EXERCISE REQUIREMENTS →
The word "outdated" marks the lines to find; copy every such line from the data below.

Collected data entries:
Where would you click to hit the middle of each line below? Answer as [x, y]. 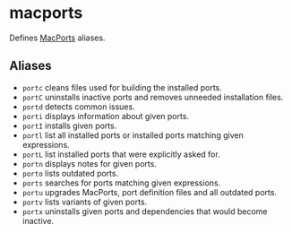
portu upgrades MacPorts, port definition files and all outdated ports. [150, 192]
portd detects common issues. [79, 107]
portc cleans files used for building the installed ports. [122, 87]
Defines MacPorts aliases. [57, 38]
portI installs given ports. [69, 125]
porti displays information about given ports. [106, 116]
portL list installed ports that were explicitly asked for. [121, 154]
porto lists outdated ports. [70, 173]
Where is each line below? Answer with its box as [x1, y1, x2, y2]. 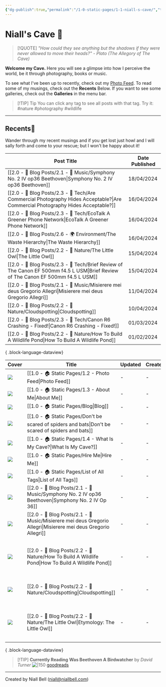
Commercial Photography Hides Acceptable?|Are [7, 196, 122, 203]
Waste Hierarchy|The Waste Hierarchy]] [7, 239, 100, 246]
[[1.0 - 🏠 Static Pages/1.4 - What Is [27, 436, 114, 443]
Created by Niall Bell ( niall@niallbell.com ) [5, 676, 89, 682]
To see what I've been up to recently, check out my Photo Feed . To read [5, 80, 152, 86]
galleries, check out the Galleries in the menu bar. [5, 90, 107, 97]
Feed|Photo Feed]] [27, 378, 71, 385]
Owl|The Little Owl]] [7, 253, 54, 260]
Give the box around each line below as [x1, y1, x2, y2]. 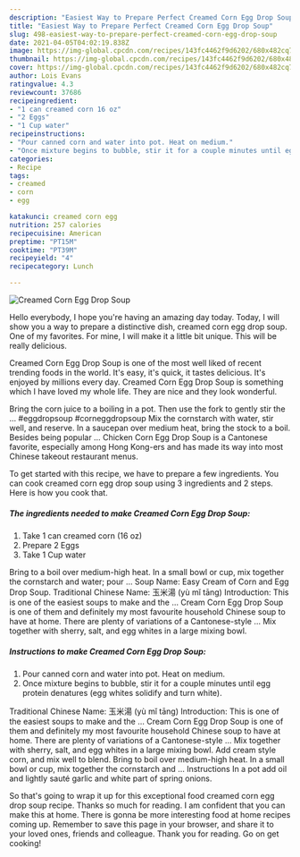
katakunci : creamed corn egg [9, 212, 118, 221]
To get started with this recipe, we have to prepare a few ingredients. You [9, 469, 279, 479]
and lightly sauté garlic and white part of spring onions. [9, 773, 212, 784]
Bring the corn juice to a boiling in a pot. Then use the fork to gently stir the [9, 403, 286, 414]
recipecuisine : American [9, 229, 102, 238]
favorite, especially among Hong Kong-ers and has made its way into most [9, 442, 284, 452]
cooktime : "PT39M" [9, 245, 78, 255]
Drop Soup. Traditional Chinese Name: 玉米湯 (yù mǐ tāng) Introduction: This [9, 587, 289, 598]
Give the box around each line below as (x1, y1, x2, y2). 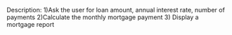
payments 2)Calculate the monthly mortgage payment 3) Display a (6, 13, 199, 21)
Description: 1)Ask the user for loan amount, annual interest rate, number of (6, 6, 226, 14)
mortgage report (6, 21, 54, 28)
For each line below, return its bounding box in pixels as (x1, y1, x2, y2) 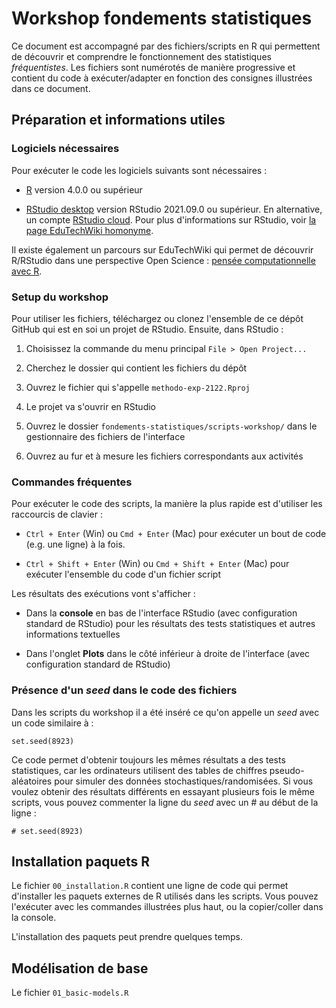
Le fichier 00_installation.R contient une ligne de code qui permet (11, 880, 289, 892)
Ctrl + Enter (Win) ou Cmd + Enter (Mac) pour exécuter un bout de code (25, 528, 327, 540)
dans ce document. (11, 82, 91, 94)
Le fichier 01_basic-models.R (11, 987, 129, 999)
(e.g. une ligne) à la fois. (25, 538, 126, 551)
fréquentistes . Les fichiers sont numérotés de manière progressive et (11, 61, 296, 73)
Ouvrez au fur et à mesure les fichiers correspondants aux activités (25, 450, 304, 462)
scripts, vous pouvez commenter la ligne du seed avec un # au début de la (11, 796, 319, 808)
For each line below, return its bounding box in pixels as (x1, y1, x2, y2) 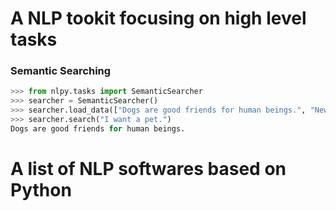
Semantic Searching (10, 64, 112, 78)
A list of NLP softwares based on (10, 158, 287, 181)
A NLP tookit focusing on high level (10, 7, 307, 30)
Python (10, 179, 72, 202)
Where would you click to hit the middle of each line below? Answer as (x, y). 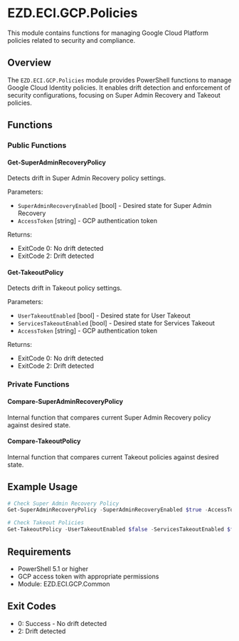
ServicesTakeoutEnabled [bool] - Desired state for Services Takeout (116, 323)
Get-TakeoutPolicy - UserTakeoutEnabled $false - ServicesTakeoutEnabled (116, 530)
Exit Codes (32, 606)
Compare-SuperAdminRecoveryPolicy (65, 401)
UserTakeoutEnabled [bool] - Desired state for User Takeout (104, 316)
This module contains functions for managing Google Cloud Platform (108, 33)
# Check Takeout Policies (46, 523)
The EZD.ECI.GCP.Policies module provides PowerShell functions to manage (119, 80)
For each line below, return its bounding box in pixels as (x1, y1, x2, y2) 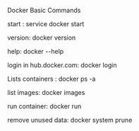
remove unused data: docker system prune (7, 116, 133, 124)
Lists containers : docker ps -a (7, 74, 96, 83)
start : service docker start (7, 20, 85, 28)
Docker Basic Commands (7, 6, 81, 14)
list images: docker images (7, 89, 85, 96)
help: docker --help (7, 47, 64, 55)
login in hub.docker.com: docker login (7, 61, 118, 69)
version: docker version (7, 33, 76, 42)

SOLUTION →
portu upgrades MacPorts, port definition files and all outdated ports. [150, 192]
porto lists outdated ports. [70, 173]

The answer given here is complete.